### Prompt:
The lines from the top of the material through the line with "YOU MAY ALSO LIKE" are to be set down exactly. Leave the pictures out.

### Information shown:
---------------

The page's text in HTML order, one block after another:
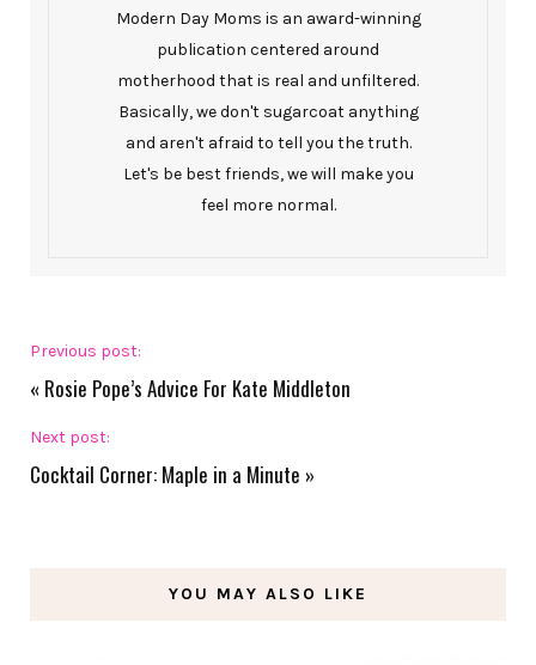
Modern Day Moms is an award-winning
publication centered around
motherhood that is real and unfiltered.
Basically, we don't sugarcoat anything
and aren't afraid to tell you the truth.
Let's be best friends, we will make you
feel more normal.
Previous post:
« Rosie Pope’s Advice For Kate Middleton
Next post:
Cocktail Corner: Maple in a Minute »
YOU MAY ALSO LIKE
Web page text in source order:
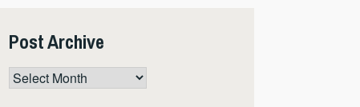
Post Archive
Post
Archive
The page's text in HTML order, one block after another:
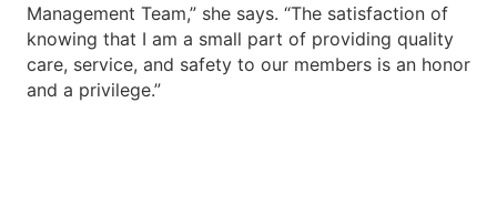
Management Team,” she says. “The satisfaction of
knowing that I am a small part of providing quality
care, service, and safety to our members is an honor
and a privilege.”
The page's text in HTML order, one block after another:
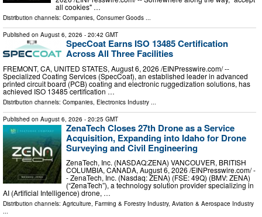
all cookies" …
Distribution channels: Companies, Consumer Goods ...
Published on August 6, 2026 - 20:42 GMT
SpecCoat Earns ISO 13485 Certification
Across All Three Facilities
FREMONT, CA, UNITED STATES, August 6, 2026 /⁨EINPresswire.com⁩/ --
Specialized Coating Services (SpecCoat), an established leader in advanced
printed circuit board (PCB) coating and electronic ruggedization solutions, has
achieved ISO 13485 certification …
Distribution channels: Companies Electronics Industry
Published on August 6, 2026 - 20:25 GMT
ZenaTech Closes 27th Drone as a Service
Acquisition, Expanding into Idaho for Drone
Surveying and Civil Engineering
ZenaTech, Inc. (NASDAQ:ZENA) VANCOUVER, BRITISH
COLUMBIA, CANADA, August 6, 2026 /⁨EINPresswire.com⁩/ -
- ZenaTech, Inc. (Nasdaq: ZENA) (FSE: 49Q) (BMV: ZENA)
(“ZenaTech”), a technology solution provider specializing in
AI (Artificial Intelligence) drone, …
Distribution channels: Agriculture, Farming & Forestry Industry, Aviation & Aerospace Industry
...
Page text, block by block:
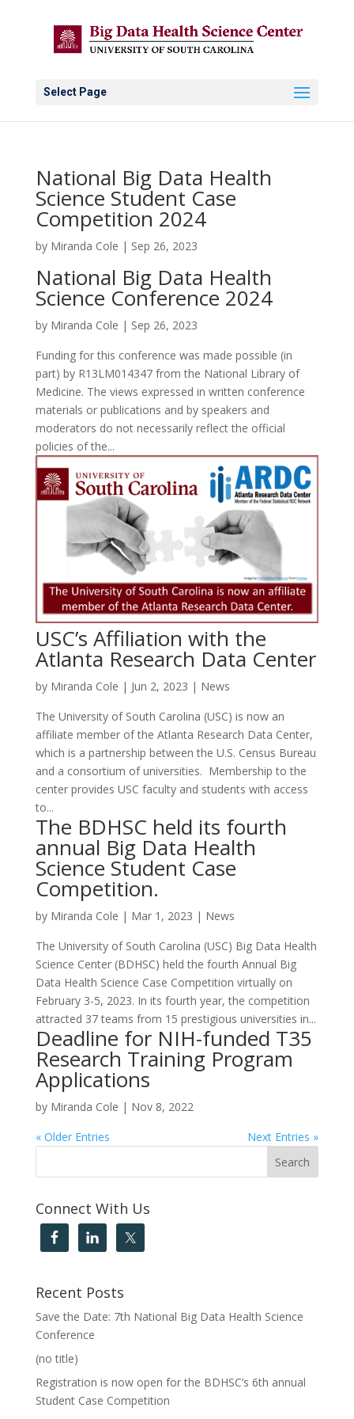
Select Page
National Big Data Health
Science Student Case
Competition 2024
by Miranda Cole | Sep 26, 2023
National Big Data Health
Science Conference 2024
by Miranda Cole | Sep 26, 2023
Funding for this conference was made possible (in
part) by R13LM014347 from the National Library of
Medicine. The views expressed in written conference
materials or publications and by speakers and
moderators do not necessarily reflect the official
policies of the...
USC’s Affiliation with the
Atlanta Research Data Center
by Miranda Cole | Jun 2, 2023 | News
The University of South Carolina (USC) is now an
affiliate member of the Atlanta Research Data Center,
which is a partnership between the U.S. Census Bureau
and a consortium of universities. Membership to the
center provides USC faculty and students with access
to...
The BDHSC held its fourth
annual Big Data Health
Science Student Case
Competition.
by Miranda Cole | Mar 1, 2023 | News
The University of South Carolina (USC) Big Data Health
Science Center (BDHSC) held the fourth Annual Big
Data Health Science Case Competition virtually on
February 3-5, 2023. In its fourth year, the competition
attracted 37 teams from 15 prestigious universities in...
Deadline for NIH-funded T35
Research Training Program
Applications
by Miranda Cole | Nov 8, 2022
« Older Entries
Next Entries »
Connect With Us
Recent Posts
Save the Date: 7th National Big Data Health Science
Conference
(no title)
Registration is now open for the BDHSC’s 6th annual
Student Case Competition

---------------

### Solution for this problem:
The page's text in HTML order, one block after another:
Modern Day Moms is an award-winning
publication centered around
motherhood that is real and unfiltered.
Basically, we don't sugarcoat anything
and aren't afraid to tell you the truth.
Let's be best friends, we will make you
feel more normal.
Previous post:
« Rosie Pope’s Advice For Kate Middleton
Next post:
Cocktail Corner: Maple in a Minute »
YOU MAY ALSO LIKE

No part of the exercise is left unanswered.